Even if the parameters are honored, they will frequently fail to provide the
desired tuning effect. For example, the num_threads parameter would normally
be a mechanism to avoid oversubscription in the presence of other models, but
does not appear to offer any guarantees to set a minimum or maximum. The
chunk_size parameter is similarly anemic -- it sets a maximum, which can be
honored by using one iteration per thread of execution, when the programmer
will frequently want to set a minimum number of iterations per chunk to
control the overhead spent on task creation, except possibly for the final set
of chunks.

## Conclusions

Even if one accepts the rejection of a thread-oriented model that it embodies,
the working draft does not represent a compromise between CilkPlus and OpenMP,
as we have heard some characterize it.
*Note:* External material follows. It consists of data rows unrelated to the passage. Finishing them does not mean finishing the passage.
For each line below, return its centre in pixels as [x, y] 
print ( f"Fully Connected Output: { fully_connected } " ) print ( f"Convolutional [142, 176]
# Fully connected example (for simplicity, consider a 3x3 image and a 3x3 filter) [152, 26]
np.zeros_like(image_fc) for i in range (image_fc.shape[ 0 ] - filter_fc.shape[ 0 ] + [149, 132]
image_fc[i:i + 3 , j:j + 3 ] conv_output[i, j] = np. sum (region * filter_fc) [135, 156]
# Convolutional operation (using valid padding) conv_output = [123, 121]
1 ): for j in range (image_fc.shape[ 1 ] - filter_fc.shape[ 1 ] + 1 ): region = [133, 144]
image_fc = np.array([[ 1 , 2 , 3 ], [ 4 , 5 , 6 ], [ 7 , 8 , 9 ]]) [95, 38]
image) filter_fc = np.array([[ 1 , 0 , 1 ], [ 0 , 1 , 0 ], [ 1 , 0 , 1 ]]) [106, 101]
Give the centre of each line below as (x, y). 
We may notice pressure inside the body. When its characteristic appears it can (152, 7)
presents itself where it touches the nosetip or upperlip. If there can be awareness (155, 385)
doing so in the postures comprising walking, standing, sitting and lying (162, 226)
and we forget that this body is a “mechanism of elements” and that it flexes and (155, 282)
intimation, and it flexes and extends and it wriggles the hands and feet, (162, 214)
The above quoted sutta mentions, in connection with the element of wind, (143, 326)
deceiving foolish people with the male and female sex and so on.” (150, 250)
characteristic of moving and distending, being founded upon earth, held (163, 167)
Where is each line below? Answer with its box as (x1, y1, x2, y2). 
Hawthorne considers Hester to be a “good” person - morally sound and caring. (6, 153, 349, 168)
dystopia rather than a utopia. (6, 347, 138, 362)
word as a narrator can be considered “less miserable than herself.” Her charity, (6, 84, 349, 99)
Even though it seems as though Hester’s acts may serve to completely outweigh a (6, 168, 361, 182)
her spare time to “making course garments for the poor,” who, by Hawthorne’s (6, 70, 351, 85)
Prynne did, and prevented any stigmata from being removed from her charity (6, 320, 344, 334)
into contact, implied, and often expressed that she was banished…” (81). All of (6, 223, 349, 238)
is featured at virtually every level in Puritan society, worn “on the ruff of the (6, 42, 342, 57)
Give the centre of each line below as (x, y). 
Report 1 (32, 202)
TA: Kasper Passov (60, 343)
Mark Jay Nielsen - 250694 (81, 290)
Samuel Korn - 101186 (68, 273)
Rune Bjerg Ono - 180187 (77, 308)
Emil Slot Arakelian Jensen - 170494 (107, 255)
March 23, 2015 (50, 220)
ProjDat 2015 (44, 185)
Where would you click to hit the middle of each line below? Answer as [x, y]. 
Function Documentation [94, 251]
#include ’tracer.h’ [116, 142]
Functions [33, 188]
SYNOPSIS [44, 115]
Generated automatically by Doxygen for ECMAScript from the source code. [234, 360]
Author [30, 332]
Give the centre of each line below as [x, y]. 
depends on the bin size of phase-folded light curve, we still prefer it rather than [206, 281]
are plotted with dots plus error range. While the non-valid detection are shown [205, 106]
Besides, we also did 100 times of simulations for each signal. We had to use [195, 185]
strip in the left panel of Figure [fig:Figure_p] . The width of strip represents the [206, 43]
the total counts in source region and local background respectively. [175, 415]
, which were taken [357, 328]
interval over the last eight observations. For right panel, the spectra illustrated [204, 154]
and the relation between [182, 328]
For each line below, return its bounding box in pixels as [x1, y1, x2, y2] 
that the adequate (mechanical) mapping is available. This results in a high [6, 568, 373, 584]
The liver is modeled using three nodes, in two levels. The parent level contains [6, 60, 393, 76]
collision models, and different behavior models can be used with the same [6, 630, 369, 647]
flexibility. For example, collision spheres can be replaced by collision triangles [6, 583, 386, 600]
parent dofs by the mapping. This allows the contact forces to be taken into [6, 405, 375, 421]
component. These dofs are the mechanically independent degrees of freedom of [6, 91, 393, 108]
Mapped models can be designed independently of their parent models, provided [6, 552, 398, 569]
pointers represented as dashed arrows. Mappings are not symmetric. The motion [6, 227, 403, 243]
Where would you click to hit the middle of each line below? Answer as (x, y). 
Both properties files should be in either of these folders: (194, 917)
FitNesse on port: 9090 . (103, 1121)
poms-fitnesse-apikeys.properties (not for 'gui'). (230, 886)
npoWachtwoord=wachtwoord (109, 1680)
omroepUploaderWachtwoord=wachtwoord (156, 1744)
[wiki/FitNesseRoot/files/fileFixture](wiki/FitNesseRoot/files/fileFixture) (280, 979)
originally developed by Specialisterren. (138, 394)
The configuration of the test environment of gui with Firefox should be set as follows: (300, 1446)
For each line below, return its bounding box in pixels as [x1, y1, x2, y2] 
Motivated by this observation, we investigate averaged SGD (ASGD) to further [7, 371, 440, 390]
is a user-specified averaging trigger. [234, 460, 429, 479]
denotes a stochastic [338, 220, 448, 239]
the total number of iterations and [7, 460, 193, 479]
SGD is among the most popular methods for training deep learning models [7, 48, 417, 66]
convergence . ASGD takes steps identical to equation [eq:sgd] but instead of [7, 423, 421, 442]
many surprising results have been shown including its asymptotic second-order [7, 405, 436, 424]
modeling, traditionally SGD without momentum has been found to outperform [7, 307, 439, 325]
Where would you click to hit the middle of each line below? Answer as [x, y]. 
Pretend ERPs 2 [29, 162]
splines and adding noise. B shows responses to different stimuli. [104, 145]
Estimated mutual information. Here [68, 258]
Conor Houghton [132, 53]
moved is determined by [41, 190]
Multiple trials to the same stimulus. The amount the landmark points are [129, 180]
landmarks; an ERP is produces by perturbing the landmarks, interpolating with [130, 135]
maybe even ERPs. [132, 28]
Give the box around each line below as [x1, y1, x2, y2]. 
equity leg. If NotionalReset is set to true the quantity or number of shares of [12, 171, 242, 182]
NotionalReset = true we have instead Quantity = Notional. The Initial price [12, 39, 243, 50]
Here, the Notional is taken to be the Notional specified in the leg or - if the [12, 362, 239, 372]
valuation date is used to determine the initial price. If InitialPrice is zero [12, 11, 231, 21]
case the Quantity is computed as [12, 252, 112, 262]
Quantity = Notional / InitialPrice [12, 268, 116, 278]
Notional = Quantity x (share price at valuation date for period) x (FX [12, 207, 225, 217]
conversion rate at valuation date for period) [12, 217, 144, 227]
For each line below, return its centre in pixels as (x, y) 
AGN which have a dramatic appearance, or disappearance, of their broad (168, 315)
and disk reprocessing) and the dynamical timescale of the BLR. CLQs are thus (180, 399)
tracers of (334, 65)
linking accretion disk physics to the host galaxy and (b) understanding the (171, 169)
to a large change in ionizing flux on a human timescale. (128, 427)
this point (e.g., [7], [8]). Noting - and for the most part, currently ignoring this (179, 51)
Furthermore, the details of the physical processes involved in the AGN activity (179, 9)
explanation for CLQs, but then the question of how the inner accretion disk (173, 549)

The semantics defined in the working
draft are almost entirely CilkPlus or Cilk derived, with a modicum of some
OpenMP inspired syntax but lacking OpenMP's associated semantic requirements.
The proposal should be re-evaluated for its failure to draw more widely on the
large body of existing experience writing parallel programs both in OpenMP and
in broad variety of other models supporting C.

For these reasons, we believe the working draft should not be adopted as it
stands, and alternative mechanisms for exploiting parallelism and concurrency
in C should be sought. We hope you will find these observations helpful in
delivering a solution that meets the needs of wide range of applications and
the long term future of the C standard.